» Assignment
Your output should be the lines below from the one with "Give the centre of each line below as [x, y]." through the one with "Pago seguro", copied exactly, pictures excluded.

» Records provided
+ + +
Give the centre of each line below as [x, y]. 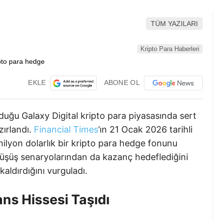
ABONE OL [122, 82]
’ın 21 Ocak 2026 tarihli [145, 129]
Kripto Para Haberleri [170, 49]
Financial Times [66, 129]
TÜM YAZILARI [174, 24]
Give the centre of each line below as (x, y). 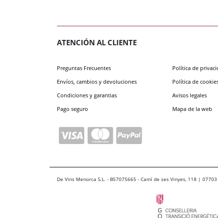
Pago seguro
+ + +
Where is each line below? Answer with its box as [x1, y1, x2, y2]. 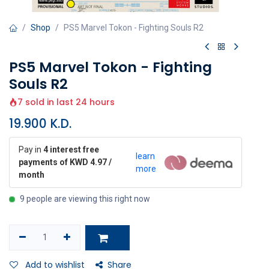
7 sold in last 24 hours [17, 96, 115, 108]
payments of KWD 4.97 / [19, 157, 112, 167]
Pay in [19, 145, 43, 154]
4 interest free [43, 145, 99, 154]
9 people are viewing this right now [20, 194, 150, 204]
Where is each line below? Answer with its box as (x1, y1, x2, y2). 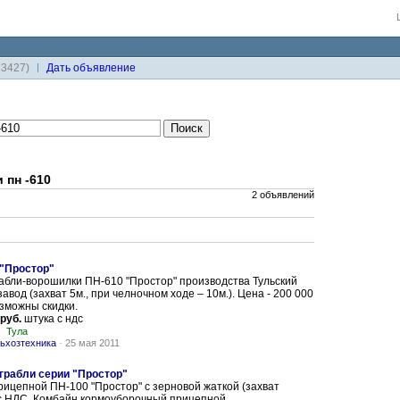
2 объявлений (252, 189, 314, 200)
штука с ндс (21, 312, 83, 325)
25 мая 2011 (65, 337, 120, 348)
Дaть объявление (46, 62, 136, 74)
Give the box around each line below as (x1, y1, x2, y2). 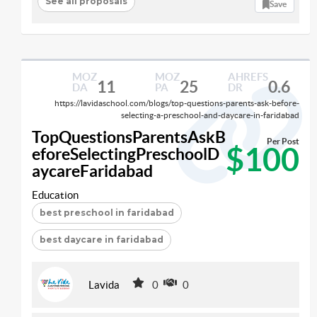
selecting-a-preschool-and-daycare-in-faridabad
+ + +
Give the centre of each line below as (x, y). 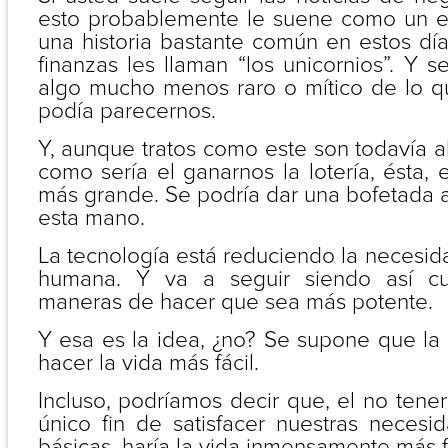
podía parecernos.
+ + +
» Task answer
Give the centre of each line below as [x, y]. 
ABONE OL [122, 82]
’ın 21 Ocak 2026 tarihli [145, 129]
Kripto Para Haberleri [170, 49]
Financial Times [66, 129]
TÜM YAZILARI [174, 24]
Give the centre of each line below as (x, y). 
Pago seguro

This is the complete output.